Солёный. А я вам говорю, черемша — лук.
Чебутыкин. А я вам говорю, чехартма — баранина.
Солёный. А я вам говорю, черемша — лук.
Чебутыкин. Что же я буду с вами спорить! Вы никогда не были на Кавказе и не ели чехартмы.
Солёный. Не ел, потому что терпеть не могу. От черемши такой же запах, как от чеснока.
Солёный — апофеоз страдания в одиночестве: недаром он примыслил себе внутреннюю и внешнюю похожесть на Лермонтова. Страдая, он намеренно неприятен для окружающих, как бы находя в том особое душевно-мазохистское наслаждение. Страдая, говорит мерзости; страдая, застреливает Тузенбаха.

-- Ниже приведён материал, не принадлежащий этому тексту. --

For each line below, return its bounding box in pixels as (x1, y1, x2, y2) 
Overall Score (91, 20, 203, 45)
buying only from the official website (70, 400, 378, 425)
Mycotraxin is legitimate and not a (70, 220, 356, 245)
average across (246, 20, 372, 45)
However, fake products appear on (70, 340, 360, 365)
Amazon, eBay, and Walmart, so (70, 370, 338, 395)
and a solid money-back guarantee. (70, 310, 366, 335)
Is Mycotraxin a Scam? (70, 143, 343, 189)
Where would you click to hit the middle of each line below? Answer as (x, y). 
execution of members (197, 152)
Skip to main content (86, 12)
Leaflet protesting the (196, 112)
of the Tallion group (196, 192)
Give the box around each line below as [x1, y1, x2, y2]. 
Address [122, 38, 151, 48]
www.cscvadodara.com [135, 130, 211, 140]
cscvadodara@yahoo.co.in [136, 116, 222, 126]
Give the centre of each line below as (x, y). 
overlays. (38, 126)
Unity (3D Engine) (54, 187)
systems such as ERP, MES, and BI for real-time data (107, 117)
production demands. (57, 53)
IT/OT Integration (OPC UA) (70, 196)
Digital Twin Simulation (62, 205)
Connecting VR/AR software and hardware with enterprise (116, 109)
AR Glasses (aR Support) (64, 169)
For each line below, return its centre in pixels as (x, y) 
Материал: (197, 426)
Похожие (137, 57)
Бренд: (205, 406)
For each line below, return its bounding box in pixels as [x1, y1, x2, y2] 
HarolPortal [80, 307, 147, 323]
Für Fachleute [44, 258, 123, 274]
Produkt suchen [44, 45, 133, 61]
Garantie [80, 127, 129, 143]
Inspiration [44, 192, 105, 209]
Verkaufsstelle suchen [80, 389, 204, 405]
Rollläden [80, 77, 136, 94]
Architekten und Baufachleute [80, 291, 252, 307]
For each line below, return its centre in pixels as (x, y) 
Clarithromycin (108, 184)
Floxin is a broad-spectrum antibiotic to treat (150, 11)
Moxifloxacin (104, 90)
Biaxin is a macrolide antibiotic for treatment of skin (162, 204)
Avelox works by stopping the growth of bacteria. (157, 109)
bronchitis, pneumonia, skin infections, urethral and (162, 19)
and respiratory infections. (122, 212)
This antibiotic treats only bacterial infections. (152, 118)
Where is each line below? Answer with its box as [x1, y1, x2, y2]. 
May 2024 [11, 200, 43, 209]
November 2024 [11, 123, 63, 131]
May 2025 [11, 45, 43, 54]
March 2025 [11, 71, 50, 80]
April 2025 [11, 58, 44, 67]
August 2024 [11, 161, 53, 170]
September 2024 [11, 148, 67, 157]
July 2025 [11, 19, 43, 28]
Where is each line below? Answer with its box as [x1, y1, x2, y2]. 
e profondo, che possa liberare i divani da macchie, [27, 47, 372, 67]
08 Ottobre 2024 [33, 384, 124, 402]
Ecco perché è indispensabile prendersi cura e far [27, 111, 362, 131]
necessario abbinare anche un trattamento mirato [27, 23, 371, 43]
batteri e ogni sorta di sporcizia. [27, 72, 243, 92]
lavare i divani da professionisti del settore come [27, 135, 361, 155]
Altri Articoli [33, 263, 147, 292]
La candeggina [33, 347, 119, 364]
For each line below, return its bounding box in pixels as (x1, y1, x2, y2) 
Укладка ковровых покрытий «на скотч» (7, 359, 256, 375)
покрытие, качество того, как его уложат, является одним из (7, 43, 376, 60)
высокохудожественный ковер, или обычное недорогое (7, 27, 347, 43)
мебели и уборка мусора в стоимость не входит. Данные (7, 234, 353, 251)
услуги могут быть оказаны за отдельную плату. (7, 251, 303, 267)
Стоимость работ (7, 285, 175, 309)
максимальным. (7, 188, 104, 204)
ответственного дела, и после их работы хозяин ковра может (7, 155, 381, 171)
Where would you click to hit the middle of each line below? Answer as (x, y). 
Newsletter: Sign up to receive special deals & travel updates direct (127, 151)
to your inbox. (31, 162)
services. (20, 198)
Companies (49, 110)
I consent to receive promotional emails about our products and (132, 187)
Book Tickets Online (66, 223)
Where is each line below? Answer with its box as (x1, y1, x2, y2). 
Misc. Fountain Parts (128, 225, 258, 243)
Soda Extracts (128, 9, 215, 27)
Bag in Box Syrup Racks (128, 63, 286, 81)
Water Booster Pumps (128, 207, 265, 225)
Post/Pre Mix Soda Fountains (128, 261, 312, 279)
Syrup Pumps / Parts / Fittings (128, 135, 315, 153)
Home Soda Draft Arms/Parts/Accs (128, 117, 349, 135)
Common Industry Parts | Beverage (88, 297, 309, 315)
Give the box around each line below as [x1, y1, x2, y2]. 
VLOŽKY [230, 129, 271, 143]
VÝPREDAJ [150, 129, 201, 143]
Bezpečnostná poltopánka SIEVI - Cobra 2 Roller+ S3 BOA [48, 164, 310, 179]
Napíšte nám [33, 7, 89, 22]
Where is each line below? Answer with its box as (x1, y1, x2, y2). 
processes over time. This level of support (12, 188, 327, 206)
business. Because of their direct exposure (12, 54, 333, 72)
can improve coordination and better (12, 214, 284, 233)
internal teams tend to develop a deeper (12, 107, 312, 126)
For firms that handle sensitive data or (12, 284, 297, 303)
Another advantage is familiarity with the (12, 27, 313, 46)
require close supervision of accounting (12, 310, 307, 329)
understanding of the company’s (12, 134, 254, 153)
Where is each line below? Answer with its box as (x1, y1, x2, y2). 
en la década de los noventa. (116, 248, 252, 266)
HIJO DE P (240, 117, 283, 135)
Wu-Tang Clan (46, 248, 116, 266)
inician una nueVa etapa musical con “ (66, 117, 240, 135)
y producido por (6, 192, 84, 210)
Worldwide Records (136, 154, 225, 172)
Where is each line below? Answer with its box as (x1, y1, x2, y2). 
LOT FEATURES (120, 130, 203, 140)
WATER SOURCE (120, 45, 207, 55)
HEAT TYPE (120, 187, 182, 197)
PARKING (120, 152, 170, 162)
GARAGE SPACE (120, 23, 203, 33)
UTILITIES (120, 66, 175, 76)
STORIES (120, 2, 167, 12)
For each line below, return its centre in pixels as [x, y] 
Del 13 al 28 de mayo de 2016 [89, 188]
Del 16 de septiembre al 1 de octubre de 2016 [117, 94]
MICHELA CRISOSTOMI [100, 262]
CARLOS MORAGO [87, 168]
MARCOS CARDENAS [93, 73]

Апофеоз самоуслаждения в интенсивной замкнутости от всех — Наташа, невеста, затем жена Андрея Прозорова. Чехов совершает невероятное. Он показывает, как может быть отвратительна женщина-мать в эгоистической любви к своему ребёнку. Перед нами трагедия начинающегося абсурда.
Страдает ли, или наслаждается человек одиночеством — оно неизменно создаёт вокруг себя гибель, разрушение, новое страдание.
"Какие красивые деревья и, в сущности, какая должна быть около них красивая жизнь", — говорит перед смертью Тузенбах.
"Велю прежде всего срубить эту еловую аллею, потом вот этот клён. По вечерам он такой страшный, некрасивый…" — заявляет Наташа, ощутив себя хозяйкой усадьбы Прозоровых.
Вот характерный чеховский приём комментария: через контрастное сопоставление слов или поступков персонажей.
Развитие действия и поведение персонажей в пьесе порой парадоксально нелогичны, даже вне-логичны, если говорить точнее. Один из пароксизмов этого абсурда — радостный танец Федотика после пожара.
Абсурдом выглядит постоянная мечта сестёр уехать в Москву. Кажется: садись на поезд, да поезжай. Только в ту Москву, о которой грезят сестры, поезда не ходят. Её и вообще нет, той Москвы. Она — абсурд.
Но особенно ярко проявляется вне-логичность поведения человека-в финале пьесы. Только что убит жених Ирины, рассталась с любимым человеком Маша, непроглядно тоскливой предвидит свою жизнь Ольга, власть в доме захватывает Наташа, а сёстры произносят нечто несообразное с ожидаемой логикой поведения.
Некоторые современные зарубежные исследователи Чехова усмотрели в "Трёх сёстрах" зачатки драмы абсурда. Слишком поверхностный взгляд. Сама жизнь часто парадоксально внелогична — Чехов и показывает её "как она есть", вне обыденной логики. "Три сестры" абсурдны с позиции внерелигиозного восприятия, как абсурдна для атеиста подлинная вера. Чехов строит действие и осмысляет жизнь с религиозной серьёзностью (хотя внешне не проговаривает религиозный смысл отображённых событий) — и на своём уровне последователен вполне. Так, диалог Чебутыкина и Солёного, абсурдный по форме, содержанием своим точно соответствует логике распадающейся жизни.
Поэтому драма "Три сестры" с таким трудом поддаётся толкованию, разбору. Эту пьесу нужно скорее переживать, чем рассудочно препарировать, — переживать в себе как музыку. Дело не в словах, которые произносят сёстры, а в том душевном состоянии, какой существует вне слов, поверх слов.
Вера, надежда, призыв к терпению, исполнению долга — вот (если уж пытаться выразить всё на вербальном уровне) состояние, которое самими сёстрами переживается как радостное. И это не обыденная радость ожидания новой неведомой жизни, как в первом акте пьесы; напротив, теперь ждущая впереди жизнь уже ведома им. Это — трудноопределимая радость душевного предощущения одной лишь возможности узнавания некоей жизненной тайны, которая способна осветить земное бытие светом подлинной истины.